- [Exercise details]
Lines to return, exactly: from the line with "with VLM (Google Gemma 3 4B via (111, 62)" to the line with "this image? Respond" in the entries below, both included.

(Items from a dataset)
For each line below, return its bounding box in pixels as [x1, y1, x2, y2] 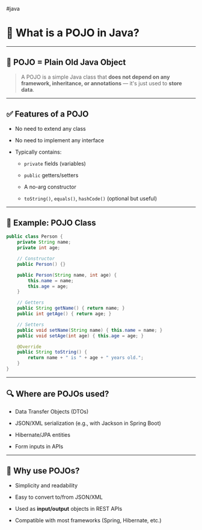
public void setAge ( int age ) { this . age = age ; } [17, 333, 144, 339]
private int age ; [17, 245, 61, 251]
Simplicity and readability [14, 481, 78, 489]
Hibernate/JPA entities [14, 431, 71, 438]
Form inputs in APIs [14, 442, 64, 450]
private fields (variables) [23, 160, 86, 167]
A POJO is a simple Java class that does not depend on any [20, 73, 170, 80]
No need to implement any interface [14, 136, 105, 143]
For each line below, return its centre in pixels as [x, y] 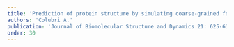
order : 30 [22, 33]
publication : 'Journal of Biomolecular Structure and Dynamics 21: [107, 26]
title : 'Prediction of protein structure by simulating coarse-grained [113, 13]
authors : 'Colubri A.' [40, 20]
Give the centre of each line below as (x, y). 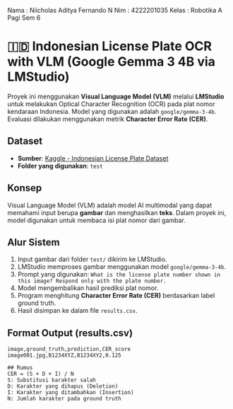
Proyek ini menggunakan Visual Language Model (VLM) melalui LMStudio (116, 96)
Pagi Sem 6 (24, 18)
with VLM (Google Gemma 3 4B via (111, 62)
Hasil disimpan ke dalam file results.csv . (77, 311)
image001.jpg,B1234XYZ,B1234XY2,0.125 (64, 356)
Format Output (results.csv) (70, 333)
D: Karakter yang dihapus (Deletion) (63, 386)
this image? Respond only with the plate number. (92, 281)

...

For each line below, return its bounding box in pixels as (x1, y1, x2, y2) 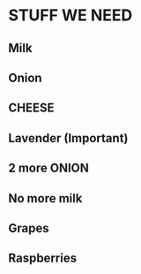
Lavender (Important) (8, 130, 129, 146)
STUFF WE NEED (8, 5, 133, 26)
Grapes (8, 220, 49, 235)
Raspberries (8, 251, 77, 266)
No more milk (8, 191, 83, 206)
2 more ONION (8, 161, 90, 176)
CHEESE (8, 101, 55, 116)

- [Expected answer]
with VLM (Google Gemma 3 4B via (111, 62)
Hasil disimpan ke dalam file results.csv . (77, 311)
image001.jpg,B1234XYZ,B1234XY2,0.125 (64, 356)
Format Output (results.csv) (70, 333)
D: Karakter yang dihapus (Deletion) (63, 386)
this image? Respond only with the plate number. (92, 281)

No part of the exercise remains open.